Refreshed Memory Caching & A New Video Engine
Refreshed Memory Caching
As resolutions continue to increase and DX12 promises to enhance GPU to CPU communications, the graphics card’s onboard memory will begin playing an increasingly expanded role in overall game performance. Knowing this, the GTX 980’s 4GB, 7Gbps 256-bit memory interface may look a bit anemic and anything but “next gen” at first glance. On paper at least it provides less bandwidth than the GTX 780Ti’s layout, but there’s far more going on behind the scenes than what first meets the eye.
In creating GM204, NVIDIA has thoroughly revised their memory subsystem rather than enhancing speed or moving towards a wider interface.
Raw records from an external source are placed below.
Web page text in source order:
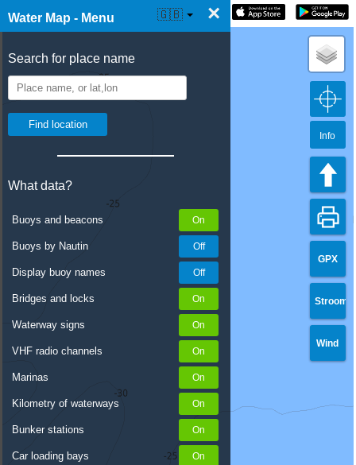
Water Map - Menu ×
Search for place name
What data?
Buoys and beacons
Buoys by Nautin
Display buoy names
Bridges and locks
Waterway signs
VHF radio channels
Marinas
Kilometry of waterways
Bunker stations
Car loading bays
☰ Water Map Live 🇬🇧
GPX
Stroom
Wind
Info
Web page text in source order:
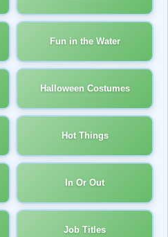
Fun in the Water
Halloween Costumes
Hot Things
In Or Out
Job Titles
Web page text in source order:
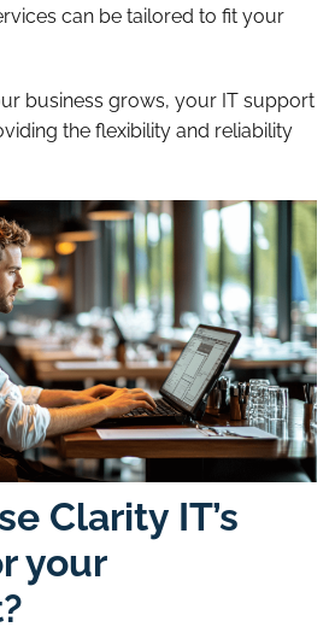
can be tailored to fit your
business grows, your IT support
the flexibility and reliability
Clarity IT’s
your

Focusing upon core architectural improvements over raw power was borne out of necessity since a larger 384-bit or 512-bit interface would have taken up a significant amount of die space while GDDR5 modules operating at frequencies higher than 7Gbps aren’t available yet.
While the core’s caching and memory hierarchy has largely gone unchanged from GK110, NVIDIA’s engineers have instituted a number of features that allow GM204 to utilize its available bandwidth more efficiently. These enhancements begin with a new third generation lossless compression data algorithm as the core’s data is written out to memory. Additional bandwidth savings are achieved when secondary processing stages like the core’s Texture Units read data stored within the memory buffer since the information is compressed yet again for quick transfer.
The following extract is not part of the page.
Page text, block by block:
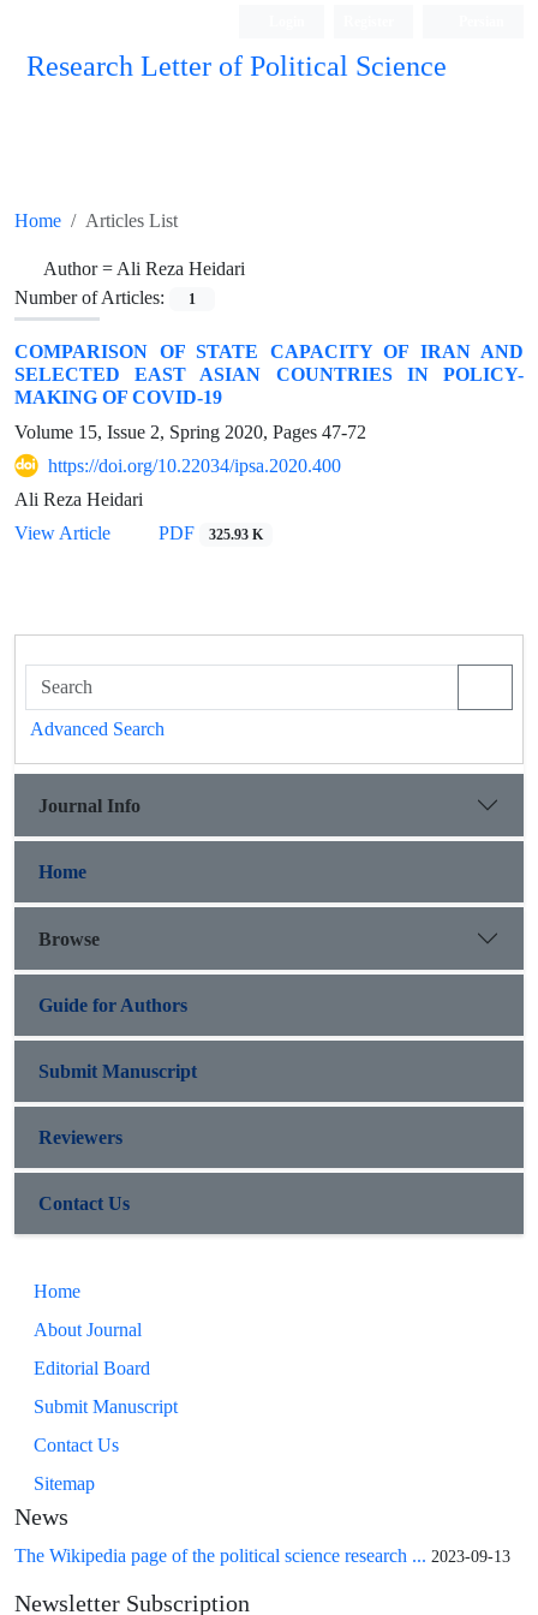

In order to enhance output bandwidth and memory subsystem efficacy, NVIDIA is actually using multiple layers of compression. In principle this approach works well in some instances (like on anti-aliased surfaces) but basic compression methods struggle to cope with lower instances of AA and non-AA situations. This is where delta color compression mode comes into play.
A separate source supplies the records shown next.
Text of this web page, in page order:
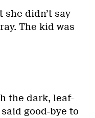
she didn’t say
The kid was
the dark, leaf-
good-bye to
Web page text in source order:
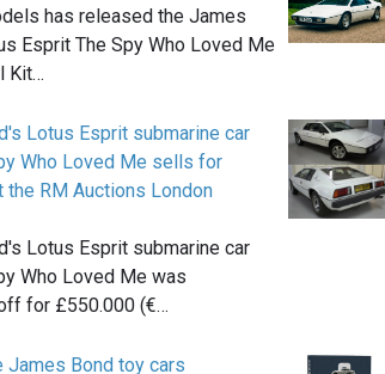
has released the James
Esprit The Spy Who Loved Me
Kit…
Lotus Esprit submarine car
Who Loved Me sells for
the RM Auctions London
Lotus Esprit submarine car
Who Loved Me was
for £550.000 (€…
James Bond toy cars
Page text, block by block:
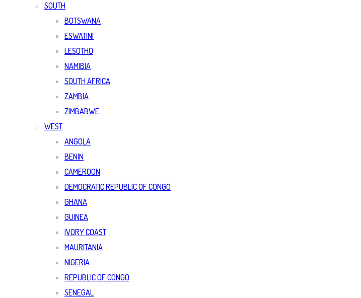
SOUTH
BOTSWANA
ESWATINI
LESOTHO
NAMIBIA
SOUTH AFRICA
ZAMBIA
ZIMBABWE
WEST
ANGOLA
BENIN
CAMEROON
DEMOCRATIC REPUBLIC OF CONGO
GHANA
GUINEA
IVORY COAST
MAURITANIA
NIGERIA
REPUBLIC OF CONGO
SENEGAL

First instituted in Fermi, DCC quickly calculates the difference between each pixel within a data block and its adjacent neighbor and then attempts to compress the values together into the smallest size data packet possible. The effectiveness of this method is largely determined by the algorithm’s built-in calculation possibilities which is why, in this third generation, NVIDIA has added more delta compression “choices”. This leads to less data being determined as uncompressible and sent on through the rendering pipeline in raw lossless format, hogging bandwidth.
Alongside the compression algorithm improvements, core caching and general data access has been addressed as well. As a result, the GM204 core is able to reduce the number of bytes that have to be fetched from local memory and thus reduce memory bandwidth overhead.
Practically speaking NVIDIA claims up to a 25% improvement in efficiency when compared directly against Kepler’s capabilities which gives Maxwell the equivalent of 9.6Gbps of effective bandwidth in some situations. It should be interesting to see whether this will help in higher resolution scenarios, where lower bandwidth cards tend to struggle.
Maxwell’s New Video Engine Explained
NVIDIA’s Kepler architecture had an extremely robust video engine and NVENC encoder, as evidenced by its capability to pre-process and stream high definition content to NVIDIA’s SHIELD. However, in a market that’s increasingly gravitating towards 4K resolutions alongside technologies like G-SYNC and DisplayPort’s Adaptive Sync, some revisions were in order to make sure Maxwell was natively able to support upcoming display features.
One of the primary additions to this new video engine is its capability to provide an extreme amount of output bandwidth. It boasts full support for upcoming 5K (5120×3200) resolutions at 60Hz and up to four 4K MST displays can be driven from a single card. Alternately, these capabilities also open the door to 120Hz and 144Hz 4K panels. In addition, GM204-based products will be the first to boast native support for HDMI 2.0 which brings with it 4K / 60Hz capabilities along with and enhanced HD audio backbone. (eDP) protocol has been rolled into Maxwell as well. In order to create a connectivity standard that is compatible with these formats, the GTX 900-series uses a single dual link DVI output as well as three DisplayPort 1.2 connectors and a single HDMI 2.0 port.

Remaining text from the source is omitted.